Guatemala's inquiry raises doubts on U.S. adoptions
Guatemala's inquiry raises doubts on U.S. adoptions
Fraud is claimed, and a Florida man is sought.
March 11, 2008
Associated Press
GUATEMALA CITY - Luciany Ball's adoption file says she was born 14 months ago by caesarean section to a single mother who gave her up so she could be raised by a loving family in a six-bedroom Indiana farmhouse.
Now some of the documents appear to be fraudulent, part of a slew of irregularities at the agency handling Luciany's adoption that have left dozens of babies in danger of being seized from their anguished American adoptive parents. The inquiry also casts a cloud of uncertainty over about 2,900 pending U.S. adoptions.

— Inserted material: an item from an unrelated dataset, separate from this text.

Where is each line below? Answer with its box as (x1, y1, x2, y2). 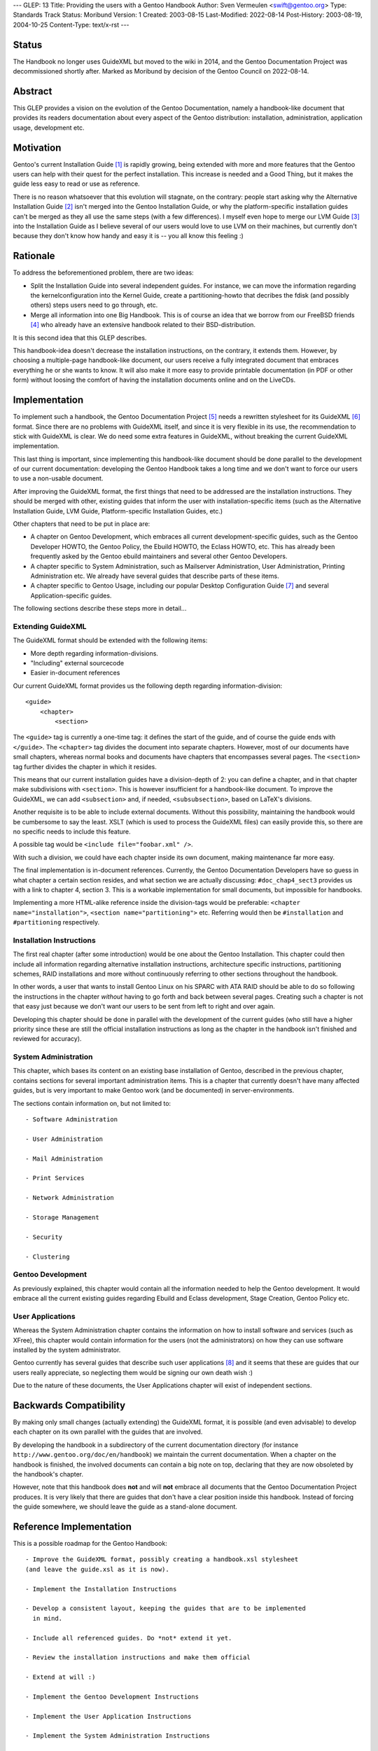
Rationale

Prosecutors describe their inquiry into Casa Quivira - considered Guatemala's best adoption agency - as their first serious attempt to investigate a $100-million industry that has made tiny, poverty-ridden Guatemala, with a population of about 12.7-million, the largest source of American babies after China.
After a monthslong investigation that began with the seizure of 46 babies from Casa Quivira in August, prosecutors say that they found fraud cloaking the true identities of at least nine children and that half their birth mothers couldn't be found.

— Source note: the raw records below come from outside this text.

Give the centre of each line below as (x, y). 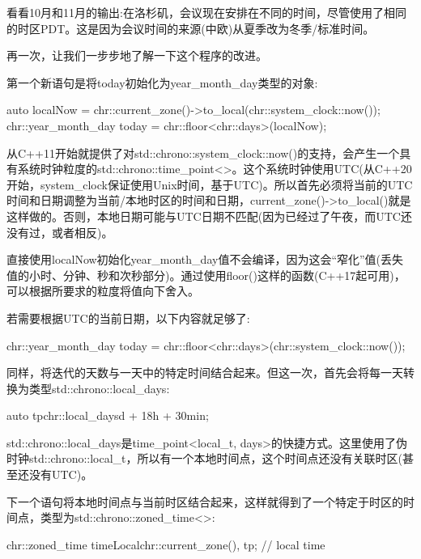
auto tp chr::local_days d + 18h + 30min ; (108, 415)
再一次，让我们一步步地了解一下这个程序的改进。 (137, 55)
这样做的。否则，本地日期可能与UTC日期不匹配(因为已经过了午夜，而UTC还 (209, 216)
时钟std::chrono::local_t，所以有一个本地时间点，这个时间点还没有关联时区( (204, 458)
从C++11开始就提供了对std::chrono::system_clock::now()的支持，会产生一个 (203, 152)
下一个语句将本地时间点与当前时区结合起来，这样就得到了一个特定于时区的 (205, 501)
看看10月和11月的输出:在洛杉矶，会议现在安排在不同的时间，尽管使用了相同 (206, 12)
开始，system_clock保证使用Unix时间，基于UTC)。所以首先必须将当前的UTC (210, 184)

The alleged fraud points to the problems with the flawed adoption system, which Guatemala replaced with a new one in January to comply with an international treaty to prevent human trafficking.
After intense lobbying by U.S. parents, most of the 2,900 pending U.S. adoptions will likely go forward, partly because Guatemala lacks the resources to fully investigate them. Parents of the 46 Casa Quivira babies, however, are stuck in the very nightmare they had hoped to avoid by spending at least $30,000 per child for hassle-free adoptions.

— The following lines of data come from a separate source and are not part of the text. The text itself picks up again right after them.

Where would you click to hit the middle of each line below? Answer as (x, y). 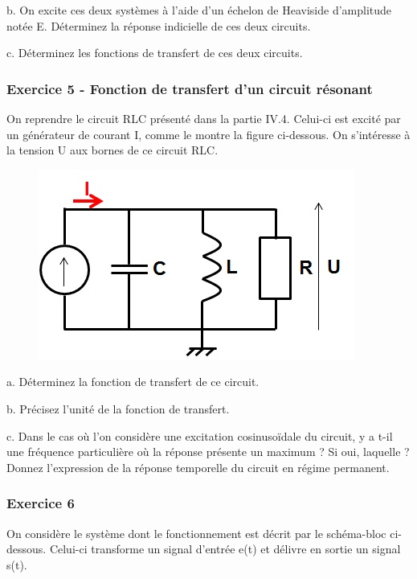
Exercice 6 (41, 503)
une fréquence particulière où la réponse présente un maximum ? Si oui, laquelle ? (208, 452)
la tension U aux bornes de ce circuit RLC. (112, 150)
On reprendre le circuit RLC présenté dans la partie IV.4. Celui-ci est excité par (204, 118)
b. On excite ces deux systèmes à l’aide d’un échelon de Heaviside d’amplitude (199, 10)
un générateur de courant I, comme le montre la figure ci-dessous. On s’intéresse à (208, 134)
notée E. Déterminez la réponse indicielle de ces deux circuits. (159, 25)
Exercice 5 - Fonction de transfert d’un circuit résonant (190, 88)
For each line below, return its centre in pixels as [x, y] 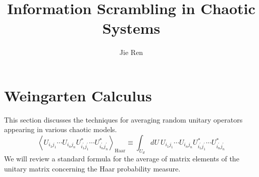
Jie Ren [131, 52]
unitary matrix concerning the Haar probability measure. [92, 168]
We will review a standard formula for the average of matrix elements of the [122, 159]
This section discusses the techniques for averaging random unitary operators [123, 119]
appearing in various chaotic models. [61, 129]
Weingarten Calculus [78, 95]
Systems [131, 28]

"I certainly wouldn't want to give Luciany back," said Mary Ball, the child's adoptive mother who lives west of Indianapolis. "She's our family. She's our daughter."
Prosecutors say the problems at Casa Quivira include illegal payments to at least one birth mother, stolen identities - including that of a child stillborn 22 years ago - and a mentally ill birth mother who was incapable of giving consent.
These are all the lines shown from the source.